» WHAT THE TASK REQUIRES
When a record contains an image, skip the image and retype the rest of that record exactly.
━━━ THE INPUT
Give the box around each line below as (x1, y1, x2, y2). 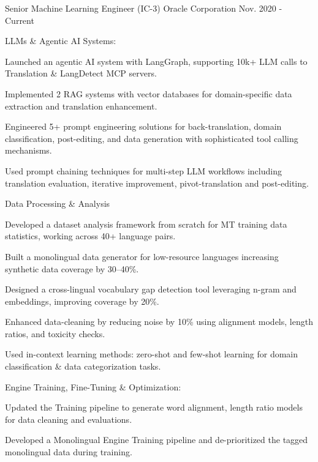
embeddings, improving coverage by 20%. (5, 294, 159, 307)
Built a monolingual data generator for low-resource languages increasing (5, 250, 279, 263)
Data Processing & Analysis (5, 197, 110, 210)
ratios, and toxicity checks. (5, 327, 105, 340)
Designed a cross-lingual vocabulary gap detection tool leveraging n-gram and (5, 283, 297, 296)
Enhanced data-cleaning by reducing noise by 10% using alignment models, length (5, 315, 313, 328)
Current (5, 13, 34, 26)
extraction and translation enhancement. (5, 99, 157, 112)
━━━━━━
» ANSWER TO THIS PROBLEM
Give the box around each line below as (x1, y1, x2, y2). 
embeddings, improving coverage by 20%. (5, 294, 159, 307)
Built a monolingual data generator for low-resource languages increasing (5, 250, 279, 263)
Data Processing & Analysis (5, 197, 110, 210)
ratios, and toxicity checks. (5, 327, 105, 340)
Designed a cross-lingual vocabulary gap detection tool leveraging n-gram and (5, 283, 297, 296)
Enhanced data-cleaning by reducing noise by 10% using alignment models, length (5, 315, 313, 328)
Current (5, 13, 34, 26)
extraction and translation enhancement. (5, 99, 157, 112)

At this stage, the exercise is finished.